◆ **DATA SECTION**
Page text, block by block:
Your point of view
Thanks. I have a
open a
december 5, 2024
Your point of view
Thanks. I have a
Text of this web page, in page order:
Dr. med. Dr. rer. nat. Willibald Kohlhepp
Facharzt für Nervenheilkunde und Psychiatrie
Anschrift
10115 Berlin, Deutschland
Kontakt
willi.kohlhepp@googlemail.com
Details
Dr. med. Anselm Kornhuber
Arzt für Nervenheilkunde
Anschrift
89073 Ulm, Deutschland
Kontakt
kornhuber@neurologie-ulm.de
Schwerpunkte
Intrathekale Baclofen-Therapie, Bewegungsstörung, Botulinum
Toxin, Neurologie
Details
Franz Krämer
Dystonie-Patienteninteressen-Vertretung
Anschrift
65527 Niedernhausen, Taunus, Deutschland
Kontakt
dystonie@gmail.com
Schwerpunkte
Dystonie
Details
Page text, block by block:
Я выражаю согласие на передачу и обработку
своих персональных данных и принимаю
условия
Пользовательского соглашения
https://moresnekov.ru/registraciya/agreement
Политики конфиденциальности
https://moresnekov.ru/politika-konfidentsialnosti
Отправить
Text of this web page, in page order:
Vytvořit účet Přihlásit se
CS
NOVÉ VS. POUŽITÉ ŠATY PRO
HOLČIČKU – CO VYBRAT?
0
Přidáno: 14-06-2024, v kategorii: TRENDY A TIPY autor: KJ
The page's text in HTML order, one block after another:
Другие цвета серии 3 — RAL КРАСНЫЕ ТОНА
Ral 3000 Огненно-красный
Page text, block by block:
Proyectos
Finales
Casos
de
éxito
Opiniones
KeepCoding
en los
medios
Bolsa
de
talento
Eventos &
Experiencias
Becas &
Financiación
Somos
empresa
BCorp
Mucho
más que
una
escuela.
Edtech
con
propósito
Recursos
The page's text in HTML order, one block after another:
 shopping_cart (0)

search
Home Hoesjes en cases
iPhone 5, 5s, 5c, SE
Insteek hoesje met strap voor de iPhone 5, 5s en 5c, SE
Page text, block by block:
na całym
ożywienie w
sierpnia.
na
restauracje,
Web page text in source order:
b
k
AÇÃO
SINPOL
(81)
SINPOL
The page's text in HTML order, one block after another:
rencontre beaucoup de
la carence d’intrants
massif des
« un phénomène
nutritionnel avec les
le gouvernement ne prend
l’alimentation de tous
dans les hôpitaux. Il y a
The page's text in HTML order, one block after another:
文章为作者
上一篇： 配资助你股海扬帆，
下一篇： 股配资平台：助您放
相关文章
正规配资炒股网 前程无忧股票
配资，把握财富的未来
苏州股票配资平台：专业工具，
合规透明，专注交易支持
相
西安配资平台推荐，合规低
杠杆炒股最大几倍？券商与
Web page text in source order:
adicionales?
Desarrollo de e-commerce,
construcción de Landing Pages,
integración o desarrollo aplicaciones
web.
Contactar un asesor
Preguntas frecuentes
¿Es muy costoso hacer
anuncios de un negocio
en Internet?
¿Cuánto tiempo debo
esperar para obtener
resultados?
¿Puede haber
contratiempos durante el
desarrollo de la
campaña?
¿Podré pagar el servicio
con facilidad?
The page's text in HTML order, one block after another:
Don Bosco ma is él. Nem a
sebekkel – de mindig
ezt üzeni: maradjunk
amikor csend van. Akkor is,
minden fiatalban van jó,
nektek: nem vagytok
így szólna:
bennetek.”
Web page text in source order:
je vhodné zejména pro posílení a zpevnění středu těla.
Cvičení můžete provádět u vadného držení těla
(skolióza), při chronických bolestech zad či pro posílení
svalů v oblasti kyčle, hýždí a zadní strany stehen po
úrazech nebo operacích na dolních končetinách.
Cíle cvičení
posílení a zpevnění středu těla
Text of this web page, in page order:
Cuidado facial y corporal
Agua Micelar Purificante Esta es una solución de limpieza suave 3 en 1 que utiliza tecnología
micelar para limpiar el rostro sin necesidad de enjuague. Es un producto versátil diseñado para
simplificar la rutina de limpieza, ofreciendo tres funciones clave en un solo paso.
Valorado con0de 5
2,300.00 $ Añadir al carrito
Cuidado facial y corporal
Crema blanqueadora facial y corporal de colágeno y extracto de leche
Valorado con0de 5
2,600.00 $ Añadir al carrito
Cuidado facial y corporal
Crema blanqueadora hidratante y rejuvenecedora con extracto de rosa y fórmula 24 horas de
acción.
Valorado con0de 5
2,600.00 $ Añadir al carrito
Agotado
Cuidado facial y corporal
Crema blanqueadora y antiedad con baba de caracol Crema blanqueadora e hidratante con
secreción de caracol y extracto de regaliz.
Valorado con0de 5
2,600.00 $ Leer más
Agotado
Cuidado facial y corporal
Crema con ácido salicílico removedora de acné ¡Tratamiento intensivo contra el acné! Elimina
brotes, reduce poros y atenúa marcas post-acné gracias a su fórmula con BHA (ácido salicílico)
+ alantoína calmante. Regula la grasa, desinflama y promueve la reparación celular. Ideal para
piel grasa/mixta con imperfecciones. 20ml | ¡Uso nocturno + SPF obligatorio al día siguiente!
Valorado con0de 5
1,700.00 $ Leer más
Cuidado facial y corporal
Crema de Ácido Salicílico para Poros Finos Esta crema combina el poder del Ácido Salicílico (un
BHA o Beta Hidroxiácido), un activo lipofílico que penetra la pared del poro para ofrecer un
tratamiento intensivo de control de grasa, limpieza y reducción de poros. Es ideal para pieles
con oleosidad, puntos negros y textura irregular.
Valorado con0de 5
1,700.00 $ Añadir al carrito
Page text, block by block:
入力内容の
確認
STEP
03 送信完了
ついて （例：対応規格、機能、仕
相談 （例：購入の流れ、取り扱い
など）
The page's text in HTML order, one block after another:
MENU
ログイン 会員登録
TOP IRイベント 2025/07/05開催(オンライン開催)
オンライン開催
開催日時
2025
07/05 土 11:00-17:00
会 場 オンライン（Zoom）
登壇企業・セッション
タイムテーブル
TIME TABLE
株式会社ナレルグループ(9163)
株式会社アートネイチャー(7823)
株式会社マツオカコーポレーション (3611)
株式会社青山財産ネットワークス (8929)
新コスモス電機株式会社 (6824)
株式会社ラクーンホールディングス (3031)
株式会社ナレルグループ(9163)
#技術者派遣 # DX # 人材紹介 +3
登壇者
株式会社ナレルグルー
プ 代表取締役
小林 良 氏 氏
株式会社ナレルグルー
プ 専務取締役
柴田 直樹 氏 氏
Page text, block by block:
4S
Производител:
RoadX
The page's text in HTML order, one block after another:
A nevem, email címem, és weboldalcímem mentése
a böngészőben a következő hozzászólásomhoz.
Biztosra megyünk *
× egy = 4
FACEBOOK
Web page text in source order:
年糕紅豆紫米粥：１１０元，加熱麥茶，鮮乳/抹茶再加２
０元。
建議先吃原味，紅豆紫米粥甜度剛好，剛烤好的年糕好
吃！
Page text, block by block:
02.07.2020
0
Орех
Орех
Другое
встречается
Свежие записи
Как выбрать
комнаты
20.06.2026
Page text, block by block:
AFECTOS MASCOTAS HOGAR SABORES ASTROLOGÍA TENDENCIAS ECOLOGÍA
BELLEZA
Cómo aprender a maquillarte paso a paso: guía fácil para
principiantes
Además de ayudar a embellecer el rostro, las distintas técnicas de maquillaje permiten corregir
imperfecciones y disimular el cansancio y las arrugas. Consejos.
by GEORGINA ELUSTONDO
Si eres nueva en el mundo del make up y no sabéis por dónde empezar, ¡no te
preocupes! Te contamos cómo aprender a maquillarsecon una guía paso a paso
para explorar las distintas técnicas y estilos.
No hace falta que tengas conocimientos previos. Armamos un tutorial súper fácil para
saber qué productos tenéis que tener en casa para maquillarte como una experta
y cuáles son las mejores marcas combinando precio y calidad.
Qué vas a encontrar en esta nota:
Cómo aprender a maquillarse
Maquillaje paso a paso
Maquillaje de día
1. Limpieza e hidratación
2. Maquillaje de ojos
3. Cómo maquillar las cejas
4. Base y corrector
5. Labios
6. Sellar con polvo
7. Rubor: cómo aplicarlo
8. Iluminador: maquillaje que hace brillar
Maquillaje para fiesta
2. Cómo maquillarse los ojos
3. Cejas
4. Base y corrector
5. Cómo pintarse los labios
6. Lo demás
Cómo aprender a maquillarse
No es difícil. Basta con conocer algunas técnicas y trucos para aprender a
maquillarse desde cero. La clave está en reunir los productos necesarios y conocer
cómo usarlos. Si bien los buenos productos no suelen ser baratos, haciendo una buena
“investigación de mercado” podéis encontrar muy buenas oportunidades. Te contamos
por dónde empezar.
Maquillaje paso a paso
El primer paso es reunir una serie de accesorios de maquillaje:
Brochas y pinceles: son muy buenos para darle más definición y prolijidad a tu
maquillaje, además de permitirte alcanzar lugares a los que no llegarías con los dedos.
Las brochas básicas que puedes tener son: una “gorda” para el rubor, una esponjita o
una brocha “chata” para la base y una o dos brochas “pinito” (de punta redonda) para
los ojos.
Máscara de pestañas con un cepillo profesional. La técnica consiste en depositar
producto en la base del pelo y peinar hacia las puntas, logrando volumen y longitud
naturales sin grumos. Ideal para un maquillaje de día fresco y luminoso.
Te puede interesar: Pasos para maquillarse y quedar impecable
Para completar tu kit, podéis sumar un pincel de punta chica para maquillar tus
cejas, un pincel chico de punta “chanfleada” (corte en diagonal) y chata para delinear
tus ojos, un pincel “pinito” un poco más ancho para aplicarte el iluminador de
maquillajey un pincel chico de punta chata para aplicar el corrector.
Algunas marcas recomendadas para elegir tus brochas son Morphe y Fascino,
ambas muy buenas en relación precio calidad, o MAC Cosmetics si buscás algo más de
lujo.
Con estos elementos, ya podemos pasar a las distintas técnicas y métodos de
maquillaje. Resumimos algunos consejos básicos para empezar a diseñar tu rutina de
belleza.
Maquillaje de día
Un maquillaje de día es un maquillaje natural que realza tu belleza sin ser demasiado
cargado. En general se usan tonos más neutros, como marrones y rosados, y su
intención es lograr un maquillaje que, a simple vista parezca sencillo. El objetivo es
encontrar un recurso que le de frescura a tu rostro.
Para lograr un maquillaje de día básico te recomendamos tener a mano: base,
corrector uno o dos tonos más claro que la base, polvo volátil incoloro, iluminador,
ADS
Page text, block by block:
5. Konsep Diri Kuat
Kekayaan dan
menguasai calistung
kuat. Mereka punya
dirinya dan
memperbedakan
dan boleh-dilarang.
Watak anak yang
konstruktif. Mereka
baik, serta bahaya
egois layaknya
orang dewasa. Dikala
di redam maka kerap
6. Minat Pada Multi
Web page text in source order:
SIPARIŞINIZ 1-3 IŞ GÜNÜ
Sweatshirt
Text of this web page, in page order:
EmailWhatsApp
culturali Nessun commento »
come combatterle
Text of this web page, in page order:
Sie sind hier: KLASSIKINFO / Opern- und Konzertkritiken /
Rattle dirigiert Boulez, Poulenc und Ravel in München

◆ **EXERCISE REQUIREMENTS**
Copy every line from the records above that contains the word "rostro".

◆ **SOLUTION FOR THIS EXERCISE**
micelar para limpiar el rostro sin necesidad de enjuague. Es un producto versátil diseñado para
Además de ayudar a embellecer el rostro, las distintas técnicas de maquillaje permiten corregir
encontrar un recurso que le de frescura a tu rostro.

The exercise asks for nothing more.